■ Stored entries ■
+===+
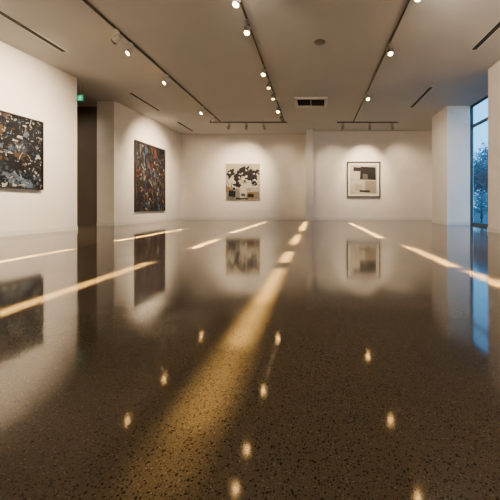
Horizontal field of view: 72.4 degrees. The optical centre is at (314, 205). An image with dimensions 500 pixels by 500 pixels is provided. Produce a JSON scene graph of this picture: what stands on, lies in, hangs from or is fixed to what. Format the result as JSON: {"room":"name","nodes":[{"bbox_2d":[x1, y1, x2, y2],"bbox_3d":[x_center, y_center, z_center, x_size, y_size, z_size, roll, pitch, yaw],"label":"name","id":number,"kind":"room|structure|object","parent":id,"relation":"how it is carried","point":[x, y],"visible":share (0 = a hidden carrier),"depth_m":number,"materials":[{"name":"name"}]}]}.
{"room":"art gallery","nodes":[
{"label":"art gallery","id":0,"kind":"room"},
{"bbox_2d":[0,41,76,231],"bbox_3d":[-6.916,-1.370,2.885,0.299,4.000,11.839,0,0,5],"label":"wall","id":1,"kind":"structure","parent":0,"point":[30,87],"depth_m":7.87,"materials":[{"name":"paint"}]},
{"bbox_2d":[0,110,43,189],"bbox_3d":[-6.380,-1.155,6.897,0.075,1.570,1.640,0,0,5],"label":"painting","id":2,"kind":"object","parent":1,"relation":"attached to","point":[21,137],"visible":1,"depth_m":7.21,"materials":[{"name":"paint"}]},
{"bbox_2d":[0,226,77,236],"bbox_3d":[-6.909,0.580,2.904,0.311,0.100,11.826,0,0,5],"label":"baseboard","id":3,"kind":"structure","parent":1,"relation":"attached to","point":[47,230],"depth_m":7.60,"materials":[{"name":"paint"}]},
{"bbox_2d":[77,107,96,224],"bbox_3d":[-8.190,-1.370,11.400,2.420,4.000,0.200,0,0,0],"label":"wall","id":4,"kind":"structure","parent":0,"point":[86,116],"depth_m":11.30,"materials":[{"name":"paint"}]},
{"bbox_2d":[97,101,180,222],"bbox_3d":[-6.635,-1.370,13.135,0.570,4.000,4.950,0,0,2],"label":"wall","id":5,"kind":"structure","parent":0,"point":[118,125],"depth_m":11.28,"materials":[{"name":"paint"}]},
{"bbox_2d":[97,217,180,225],"bbox_3d":[-6.349,0.580,13.090,0.558,0.100,4.994,0,0,8],"label":"baseboard","id":6,"kind":"structure","parent":5,"relation":"attached to","point":[179,218],"depth_m":11.85,"materials":[{"name":"paint"}]},
{"bbox_2d":[134,140,165,211],"bbox_3d":[-6.324,-1.070,12.869,0.061,2.550,2.190,0,0,2],"label":"painting","id":7,"kind":"object","parent":5,"relation":"attached to","point":[149,160],"visible":1,"depth_m":12.72,"materials":[{"name":"multicoloured paint"}]},
{"bbox_2d":[181,134,305,216],"bbox_3d":[-3.600,-1.370,15.700,6.800,4.000,0.200,0,0,0],"label":"wall","id":8,"kind":"structure","parent":0,"point":[281,158],"depth_m":15.60,"materials":[{"name":"paint"}]},
{"bbox_2d":[226,164,259,199],"bbox_3d":[-3.370,-1.125,15.575,1.600,1.690,0.044,0,0,0],"label":"painting","id":9,"kind":"object","parent":8,"relation":"attached to","point":[242,180],"visible":1,"depth_m":15.55,"materials":[{"name":"beige paint"}]},
{"bbox_2d":[181,217,305,218],"bbox_3d":[-3.325,0.580,15.594,5.850,0.100,0.012,0,0,0],"label":"baseboard","id":10,"kind":"structure","parent":8,"relation":"attached to","point":[181,217],"depth_m":15.59,"materials":[{"name":"paint"}]},
{"bbox_2d":[0,219,499,499],"bbox_3d":[-2.100,0.730,6.350,15.000,0.200,19.300,0,0,0],"label":"floor","id":11,"kind":"structure","parent":0,"point":[183,359],"depth_m":1.33,"materials":[{"name":"concrete"}]},
{"bbox_2d":[0,0,499,133],"bbox_3d":[-2.100,-3.470,6.350,15.000,0.200,19.300,0,0,0],"label":"ceiling","id":12,"kind":"structure","parent":0,"point":[203,45],"depth_m":7.51,"materials":[{"name":"paint"}]},
{"bbox_2d":[0,10,66,51],"bbox_3d":[-5.470,-3.366,6.200,0.140,0.008,2.200,0,0,0],"label":"ceiling vent","id":13,"kind":"object","parent":12,"relation":"in","point":[5,15],"visible":1,"depth_m":6.39,"materials":[{"name":"black metal"}]},
{"bbox_2d":[77,95,83,100],"bbox_3d":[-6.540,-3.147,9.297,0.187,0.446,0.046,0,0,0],"label":"exit sign","id":14,"kind":"object","parent":12,"relation":"hanging from","point":[79,97],"visible":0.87,"depth_m":9.28,"materials":[{"name":"green plastic"}]},
{"bbox_2d":[129,93,160,110],"bbox_3d":[-5.500,-3.366,10.850,0.140,0.008,1.900,0,0,0],"label":"ceiling vent","id":15,"kind":"object","parent":12,"relation":"in","point":[132,94],"visible":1,"depth_m":10.74,"materials":[{"name":"black metal"}]},
{"bbox_2d":[82,0,220,121],"bbox_3d":[-3.760,-3.350,7.100,0.042,0.039,12.240,0,0,0],"label":"track","id":16,"kind":"object","parent":12,"relation":"attached to","point":[85,1],"visible":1,"depth_m":7.10,"materials":[{"name":"grey metal"}]},
{"bbox_2d":[111,29,121,44],"bbox_3d":[-3.768,-3.203,6.333,0.202,0.259,0.123,0,0,18],"label":"track spotlight","id":17,"kind":"object","parent":16,"relation":"hanging from","point":[117,37],"visible":1,"depth_m":6.29,"materials":[{"name":"white metal"}]},
{"bbox_2d":[125,42,135,55],"bbox_3d":[-3.767,-3.198,6.814,0.193,0.269,0.123,0,0,-41],"label":"track spotlight","id":18,"kind":"object","parent":16,"relation":"hanging from","point":[130,51],"visible":1,"depth_m":6.78,"materials":[{"name":"white metal"}]},
{"bbox_2d":[162,74,170,84],"bbox_3d":[-3.767,-3.200,8.464,0.197,0.267,0.123,0,0,-37],"label":"track spotlight","id":19,"kind":"object","parent":16,"relation":"hanging from","point":[166,81],"visible":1,"depth_m":8.42,"materials":[{"name":"white metal"}]},
{"bbox_2d":[177,122,192,130],"bbox_3d":[-5.500,-3.366,14.150,0.140,0.008,1.700,0,0,0],"label":"ceiling vent","id":20,"kind":"object","parent":12,"relation":"in","point":[183,125],"visible":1,"depth_m":14.11,"materials":[{"name":"black metal"}]},
{"bbox_2d":[210,122,286,122],"bbox_3d":[-2.675,-3.350,13.360,3.090,0.039,0.042,0,0,0],"label":"track","id":21,"kind":"object","parent":12,"relation":"attached to","point":[210,122],"visible":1,"depth_m":13.34,"materials":[{"name":"grey metal"}]},
{"bbox_2d":[240,0,284,121],"bbox_3d":[-1.220,-3.350,7.100,0.042,0.039,12.240,0,0,0],"label":"track","id":22,"kind":"object","parent":12,"relation":"attached to","point":[241,3],"visible":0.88,"depth_m":6.97,"materials":[{"name":"grey metal"}]},
{"bbox_2d":[232,0,239,8],"bbox_3d":[-1.220,-3.197,5.161,0.122,0.272,0.173,0,0,0],"label":"track spotlight","id":23,"kind":"object","parent":22,"relation":"hanging from","point":[235,3],"visible":1,"depth_m":5.11,"materials":[{"name":"grey metal"}]},
{"bbox_2d":[244,19,250,35],"bbox_3d":[-1.220,-3.197,5.991,0.122,0.272,0.173,0,0,0],"label":"track spotlight","id":24,"kind":"object","parent":22,"relation":"hanging from","point":[247,29],"visible":1,"depth_m":5.96,"materials":[{"name":"grey metal"}]},
{"bbox_2d":[261,64,265,76],"bbox_3d":[-1.220,-3.197,7.891,0.122,0.272,0.173,0,0,0],"label":"track spotlight","id":25,"kind":"object","parent":22,"relation":"hanging from","point":[263,72],"visible":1,"depth_m":7.85,"materials":[{"name":"grey metal"}]},
{"bbox_2d":[266,79,270,89],"bbox_3d":[-1.220,-3.197,8.791,0.122,0.272,0.173,0,0,0],"label":"track spotlight","id":26,"kind":"object","parent":22,"relation":"hanging from","point":[268,84],"visible":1,"depth_m":8.77,"materials":[{"name":"grey metal"}]},
{"bbox_2d":[294,97,327,107],"bbox_3d":[-0.130,-3.340,10.750,1.040,0.060,0.920,0,0,0],"label":"ceiling vent","id":27,"kind":"object","parent":12,"relation":"in","point":[300,102],"visible":1,"depth_m":10.72,"materials":[{"name":"white metal"}]},
{"bbox_2d":[314,39,325,45],"bbox_3d":[0.100,-3.344,6.850,0.240,0.052,0.240,0,0,0],"label":"smoke detector","id":28,"kind":"object","parent":12,"relation":"attached to","point":[319,42],"visible":1,"depth_m":6.80,"materials":[{"name":"grey plastic"}]},
{"bbox_2d":[337,122,397,122],"bbox_3d":[2.100,-3.350,13.360,2.440,0.039,0.042,0,0,0],"label":"track","id":29,"kind":"object","parent":12,"relation":"attached to","point":[337,122],"visible":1,"depth_m":13.34,"materials":[{"name":"grey metal"}]},
{"bbox_2d":[353,0,409,121],"bbox_3d":[1.530,-3.350,7.100,0.042,0.039,12.240,0,0,0],"label":"track","id":30,"kind":"object","parent":12,"relation":"attached to","point":[408,1],"visible":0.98,"depth_m":7.10,"materials":[{"name":"grey metal"}]},
{"bbox_2d":[365,91,369,100],"bbox_3d":[1.530,-3.197,9.691,0.123,0.272,0.172,0,0,0],"label":"track spotlight","id":31,"kind":"object","parent":30,"relation":"hanging from","point":[367,95],"visible":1,"depth_m":9.66,"materials":[{"name":"grey metal"}]},
{"bbox_2d":[387,42,392,55],"bbox_3d":[1.530,-3.197,6.811,0.123,0.272,0.172,0,0,0],"label":"track spotlight","id":32,"kind":"object","parent":30,"relation":"hanging from","point":[389,49],"visible":1,"depth_m":6.78,"materials":[{"name":"grey metal"}]},
{"bbox_2d":[409,86,433,107],"bbox_3d":[3.290,-3.366,10.400,0.140,0.008,2.000,0,0,0],"label":"ceiling vent","id":33,"kind":"object","parent":12,"relation":"in","point":[429,88],"visible":1,"depth_m":10.20,"materials":[{"name":"black metal"}]},
{"bbox_2d":[471,20,499,49],"bbox_3d":[3.420,-3.366,6.300,0.140,0.008,1.800,0,0,0],"label":"ceiling vent","id":34,"kind":"object","parent":12,"relation":"in","point":[496,26],"visible":1,"depth_m":6.58,"materials":[{"name":"black metal"}]},
{"bbox_2d":[306,129,312,219],"bbox_3d":[-0.245,-1.370,15.150,0.310,4.000,1.100,0,0,0],"label":"wall","id":35,"kind":"structure","parent":0,"point":[309,132],"depth_m":14.60,"materials":[{"name":"paint"}]},
{"bbox_2d":[313,131,431,217],"bbox_3d":[2.615,-1.370,15.390,5.470,4.000,0.820,0,0,0],"label":"wall","id":36,"kind":"structure","parent":0,"point":[404,157],"depth_m":14.98,"materials":[{"name":"paint"}]},
{"bbox_2d":[347,162,379,196],"bbox_3d":[2.180,-1.190,14.946,1.490,1.590,0.060,0,0,0],"label":"framed picture","id":37,"kind":"object","parent":36,"relation":"attached to","point":[363,178],"visible":1,"depth_m":14.96,"materials":[{"name":"beige paper"}]},
{"bbox_2d":[350,165,376,193],"bbox_3d":[2.180,-1.190,14.955,1.180,1.280,0.001,0,0,0],"label":"print","id":38,"kind":"object","parent":37,"relation":"attached to","point":[363,178],"depth_m":14.95,"materials":[{"name":"paper"}]},
{"bbox_2d":[313,218,431,219],"bbox_3d":[2.590,0.580,14.974,5.360,0.100,0.012,0,0,0],"label":"baseboard","id":39,"kind":"structure","parent":36,"relation":"attached to","point":[313,218],"depth_m":14.97,"materials":[{"name":"paint"}]},
{"bbox_2d":[432,106,469,221],"bbox_3d":[4.825,-1.370,11.925,0.770,4.000,1.450,0,0,0],"label":"wall","id":40,"kind":"structure","parent":0,"point":[451,125],"depth_m":11.20,"materials":[{"name":"paint"}]},
{"bbox_2d":[432,220,469,224],"bbox_3d":[4.819,0.580,11.919,0.782,0.100,1.462,0,0,0],"label":"baseboard","id":41,"kind":"structure","parent":40,"relation":"attached to","point":[433,221],"depth_m":11.19,"materials":[{"name":"paint"}]},
{"bbox_2d":[470,107,473,224],"bbox_3d":[5.310,-1.370,13.425,0.080,4.000,4.350,0,0,0],"label":"window frame","id":42,"kind":"structure","parent":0,"point":[470,107],"depth_m":11.30,"materials":[{"name":"paint"}]},
{"bbox_2d":[488,60,499,228],"bbox_3d":[4.810,-1.370,2.615,1.080,4.000,11.230,0,0,0],"label":"wall","id":43,"kind":"structure","parent":0,"point":[494,71],"depth_m":7.93,"materials":[{"name":"paint"}]},
{"bbox_2d":[471,95,487,226],"bbox_3d":[5.280,-1.370,9.735,0.060,4.000,3.010,0,0,0],"label":"window","id":44,"kind":"structure","parent":43,"relation":"in","point":[486,97],"depth_m":11.20,"materials":[{"name":"grey metal"}]},
{"bbox_2d":[487,227,499,232],"bbox_3d":[4.729,0.580,2.621,0.942,0.100,11.242,0,0,0],"label":"baseboard","id":45,"kind":"structure","parent":43,"relation":"attached to","point":[494,230],"depth_m":7.95,"materials":[{"name":"paint"}]},
{"label":"outside","id":46,"kind":"structure","parent":0,"visible":0},
{"bbox_2d":[474,210,487,223],"bbox_3d":[37.725,0.880,35.000,64.550,0.200,90.000,0,0,0],"label":"ground","id":47,"kind":"structure","parent":46,"point":[477,219],"depth_m":20.80,"materials":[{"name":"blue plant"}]},
{"bbox_2d":[474,158,487,218],"bbox_3d":[9.985,-1.063,20.038,2.898,3.694,2.860,0,0,0],"label":"tree","id":48,"kind":"object","parent":47,"relation":"on","point":[481,178],"visible":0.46,"depth_m":19.60,"materials":[{"name":"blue plant"}]},
{"bbox_2d":[474,189,487,222],"bbox_3d":[7.312,0.003,14.580,1.438,1.562,1.385,0,0,0],"label":"tree","id":49,"kind":"object","parent":47,"relation":"on","point":[478,203],"visible":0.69,"depth_m":14.48,"materials":[{"name":"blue plant"}]},
{"bbox_2d":[474,140,487,190],"bbox_3d":[18.528,-3.168,35.477,6.586,7.903,6.554,0,0,0],"label":"tree","id":50,"kind":"object","parent":47,"relation":"on","point":[480,154],"visible":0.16,"depth_m":34.64,"materials":[{"name":"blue plant"}]}
]}

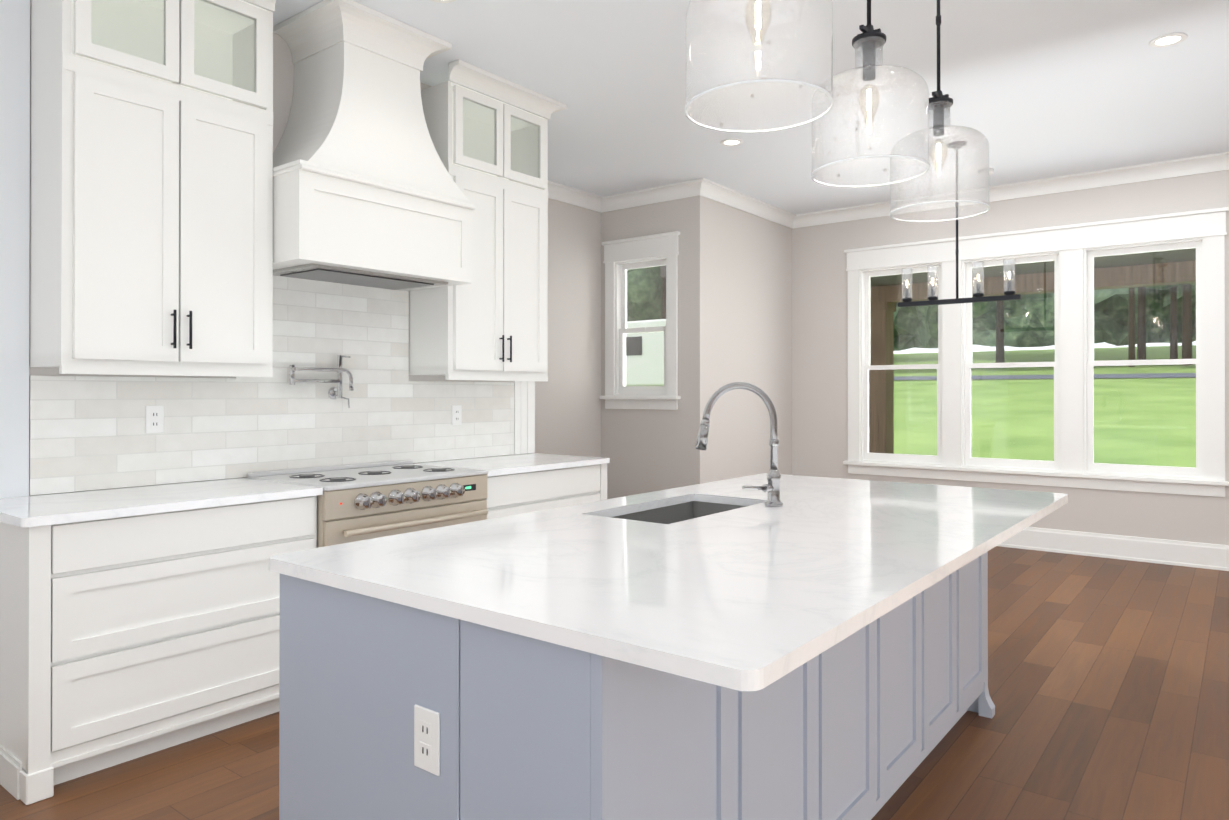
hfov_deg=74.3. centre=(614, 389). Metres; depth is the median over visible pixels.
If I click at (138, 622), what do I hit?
base cabinet
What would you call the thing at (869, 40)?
pendant light
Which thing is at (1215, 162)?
crown molding
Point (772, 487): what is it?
island faucet
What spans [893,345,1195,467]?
lawn
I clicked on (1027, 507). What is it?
island countertop
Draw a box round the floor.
[0,546,1228,819]
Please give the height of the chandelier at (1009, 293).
1.119 m
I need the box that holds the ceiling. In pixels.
[243,0,1228,213]
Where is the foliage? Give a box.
[627,284,1195,350]
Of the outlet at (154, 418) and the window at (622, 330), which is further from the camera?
the window at (622, 330)
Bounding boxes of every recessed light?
[430,0,455,2]
[720,139,742,145]
[1149,33,1187,46]
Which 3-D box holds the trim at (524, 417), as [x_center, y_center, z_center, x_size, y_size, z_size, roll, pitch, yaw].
[-0.577,-0.332,5.204,0.016,1.488,0.182,0,0,38]
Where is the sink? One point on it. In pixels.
(668, 511)
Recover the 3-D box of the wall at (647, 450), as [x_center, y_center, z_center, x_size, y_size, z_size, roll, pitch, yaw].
[0.335,-0.193,7.091,1.050,3.050,0.140,0,0,38]
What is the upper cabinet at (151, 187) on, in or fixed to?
attached to the wall at (283, 76)
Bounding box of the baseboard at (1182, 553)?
[997,527,1228,570]
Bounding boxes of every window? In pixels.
[600,231,680,409]
[843,207,1228,496]
[860,262,941,465]
[962,251,1060,471]
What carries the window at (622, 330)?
in the wall at (647, 450)
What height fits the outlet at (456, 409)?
0.117 m
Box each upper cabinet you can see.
[30,0,275,376]
[409,59,566,381]
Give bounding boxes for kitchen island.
[279,553,994,819]
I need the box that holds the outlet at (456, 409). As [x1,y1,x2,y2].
[452,405,461,424]
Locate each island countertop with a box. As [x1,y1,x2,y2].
[269,509,956,696]
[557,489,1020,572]
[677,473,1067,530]
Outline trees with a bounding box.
[627,265,1195,366]
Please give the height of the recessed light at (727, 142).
0.006 m
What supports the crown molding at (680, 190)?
attached to the wall at (647, 450)
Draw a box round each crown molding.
[548,181,603,212]
[604,180,693,211]
[692,178,795,227]
[792,152,1228,228]
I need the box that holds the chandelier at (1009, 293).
[898,141,1021,306]
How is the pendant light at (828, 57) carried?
hanging from the ceiling
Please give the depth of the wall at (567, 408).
7.05 m
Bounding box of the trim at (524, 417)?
[514,381,534,453]
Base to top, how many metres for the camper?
3.000 m
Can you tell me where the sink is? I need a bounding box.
[601,497,756,524]
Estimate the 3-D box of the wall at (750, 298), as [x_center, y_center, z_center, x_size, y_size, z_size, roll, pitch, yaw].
[1.268,-0.191,7.547,0.140,3.050,1.725,0,0,38]
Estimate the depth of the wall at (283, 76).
3.90 m
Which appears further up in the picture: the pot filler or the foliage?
the foliage
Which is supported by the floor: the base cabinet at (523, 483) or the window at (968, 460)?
the base cabinet at (523, 483)
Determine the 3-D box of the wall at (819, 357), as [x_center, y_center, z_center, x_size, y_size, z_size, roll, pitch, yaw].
[5.322,-0.200,5.391,8.906,3.050,0.140,0,0,38]
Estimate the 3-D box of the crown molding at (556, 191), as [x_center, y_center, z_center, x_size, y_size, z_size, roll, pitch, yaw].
[-0.668,-1.662,6.594,0.085,0.114,1.888,0,0,38]
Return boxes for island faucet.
[695,382,782,506]
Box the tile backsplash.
[29,275,513,494]
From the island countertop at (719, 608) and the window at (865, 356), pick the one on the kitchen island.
the island countertop at (719, 608)
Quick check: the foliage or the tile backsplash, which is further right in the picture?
the foliage
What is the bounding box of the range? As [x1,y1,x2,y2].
[247,460,487,547]
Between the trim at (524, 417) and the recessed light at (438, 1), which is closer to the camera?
the recessed light at (438, 1)
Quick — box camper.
[626,319,665,385]
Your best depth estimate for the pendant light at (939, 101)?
2.99 m
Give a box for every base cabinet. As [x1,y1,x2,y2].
[0,478,322,804]
[413,453,609,518]
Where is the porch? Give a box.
[660,248,1195,453]
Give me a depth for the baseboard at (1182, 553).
6.31 m
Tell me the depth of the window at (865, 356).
7.50 m
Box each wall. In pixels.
[0,0,29,497]
[29,0,527,495]
[535,198,600,456]
[601,195,708,498]
[709,199,791,481]
[792,170,1228,544]
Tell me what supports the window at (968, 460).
in the wall at (819, 357)
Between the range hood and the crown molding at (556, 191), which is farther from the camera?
the crown molding at (556, 191)
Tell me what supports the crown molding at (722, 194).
attached to the wall at (750, 298)
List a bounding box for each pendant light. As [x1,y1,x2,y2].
[685,0,833,132]
[811,0,929,187]
[890,0,989,221]
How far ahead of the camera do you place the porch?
9.21 m
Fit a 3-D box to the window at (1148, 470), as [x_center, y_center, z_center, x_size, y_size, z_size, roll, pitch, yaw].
[3.376,-0.267,6.866,2.920,2.120,0.204,0,0,38]
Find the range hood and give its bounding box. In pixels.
[273,0,474,290]
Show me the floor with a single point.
(1108, 682)
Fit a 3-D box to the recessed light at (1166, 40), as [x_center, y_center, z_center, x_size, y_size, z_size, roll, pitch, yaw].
[2.738,-1.726,4.017,0.159,0.006,0.159,0,0,32]
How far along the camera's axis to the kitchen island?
1.70 m
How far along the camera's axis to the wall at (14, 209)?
3.05 m
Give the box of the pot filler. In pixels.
[289,355,353,407]
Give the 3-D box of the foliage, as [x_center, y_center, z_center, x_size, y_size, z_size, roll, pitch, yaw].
[33.165,-15.056,48.550,150.593,25.418,12.806,0,0,38]
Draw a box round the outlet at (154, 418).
[145,405,163,432]
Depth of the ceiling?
4.59 m
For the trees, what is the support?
on the lawn
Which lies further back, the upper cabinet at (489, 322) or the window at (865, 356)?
the window at (865, 356)
+===+
■ TASK OBJECTIVE ■
The lines to copy run from the one containing "For the trees, what is the support?" through the last line above. Copy them exactly and include nothing else.

■ COMPLETED EXERCISE ■
For the trees, what is the support?
on the lawn
Which lies further back, the upper cabinet at (489, 322) or the window at (865, 356)?
the window at (865, 356)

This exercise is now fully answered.